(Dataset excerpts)
===============
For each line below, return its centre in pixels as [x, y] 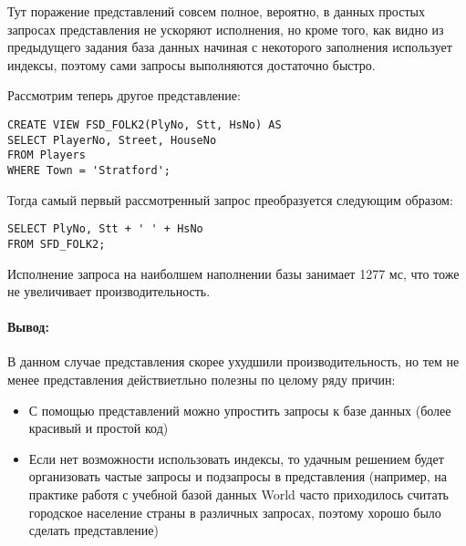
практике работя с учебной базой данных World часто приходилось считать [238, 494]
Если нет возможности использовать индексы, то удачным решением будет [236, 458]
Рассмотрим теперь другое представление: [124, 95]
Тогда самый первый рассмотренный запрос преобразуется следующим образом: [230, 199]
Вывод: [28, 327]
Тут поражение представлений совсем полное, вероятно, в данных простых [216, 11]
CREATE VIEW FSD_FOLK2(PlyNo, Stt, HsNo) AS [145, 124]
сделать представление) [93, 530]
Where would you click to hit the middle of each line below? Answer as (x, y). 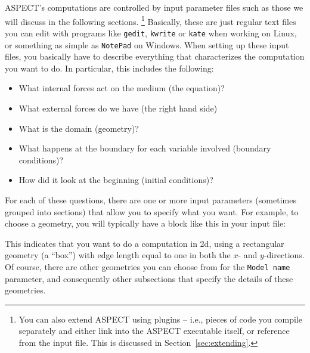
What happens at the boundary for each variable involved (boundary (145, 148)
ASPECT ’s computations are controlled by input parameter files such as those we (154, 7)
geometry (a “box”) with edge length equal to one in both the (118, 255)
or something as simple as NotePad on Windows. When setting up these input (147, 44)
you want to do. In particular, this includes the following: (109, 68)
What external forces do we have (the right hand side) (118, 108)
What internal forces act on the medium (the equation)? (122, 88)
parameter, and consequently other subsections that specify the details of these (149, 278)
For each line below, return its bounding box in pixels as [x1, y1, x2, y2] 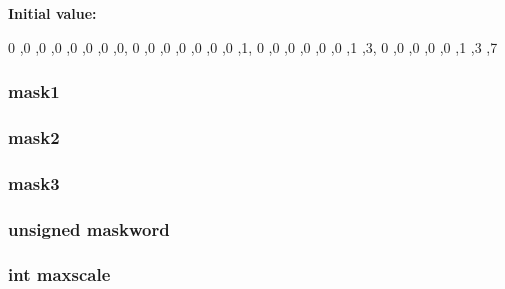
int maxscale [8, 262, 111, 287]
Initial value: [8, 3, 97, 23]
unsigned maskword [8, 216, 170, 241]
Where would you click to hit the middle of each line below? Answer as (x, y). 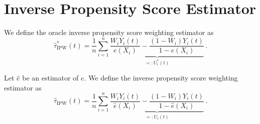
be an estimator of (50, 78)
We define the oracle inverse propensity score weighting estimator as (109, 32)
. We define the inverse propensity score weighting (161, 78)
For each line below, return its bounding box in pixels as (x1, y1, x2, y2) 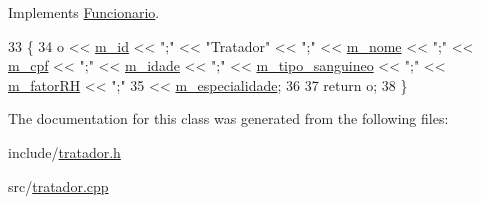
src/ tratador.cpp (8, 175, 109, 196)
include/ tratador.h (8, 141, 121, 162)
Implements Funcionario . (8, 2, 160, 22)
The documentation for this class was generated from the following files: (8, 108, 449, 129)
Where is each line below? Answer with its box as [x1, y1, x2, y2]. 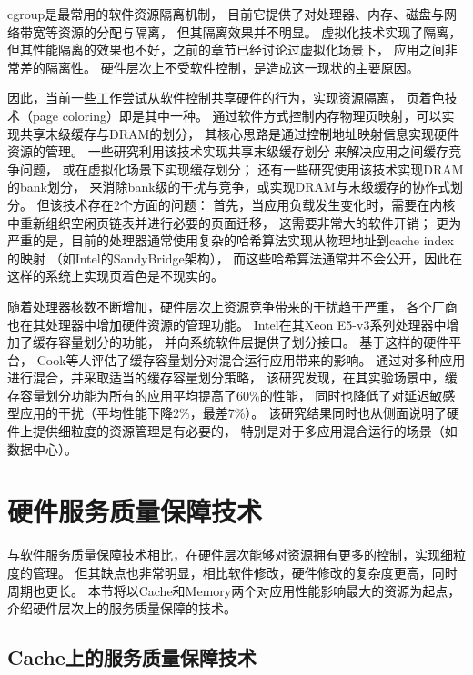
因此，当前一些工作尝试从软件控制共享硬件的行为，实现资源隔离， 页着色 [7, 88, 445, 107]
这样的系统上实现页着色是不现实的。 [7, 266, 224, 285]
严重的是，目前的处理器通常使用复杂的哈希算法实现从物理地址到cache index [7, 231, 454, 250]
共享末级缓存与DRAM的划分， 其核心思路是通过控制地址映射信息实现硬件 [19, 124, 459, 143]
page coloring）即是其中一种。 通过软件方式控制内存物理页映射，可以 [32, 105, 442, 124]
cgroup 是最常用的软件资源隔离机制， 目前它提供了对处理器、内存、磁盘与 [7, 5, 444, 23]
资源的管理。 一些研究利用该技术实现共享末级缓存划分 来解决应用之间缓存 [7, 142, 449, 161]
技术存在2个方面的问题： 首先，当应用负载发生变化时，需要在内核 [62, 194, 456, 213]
===============
The lines holding the word "представление" are the answer. Find them in the entries and copy them.

§ **RESULT OF THE EXERCISE**:
Рассмотрим теперь другое представление: [124, 95]
сделать представление) [93, 530]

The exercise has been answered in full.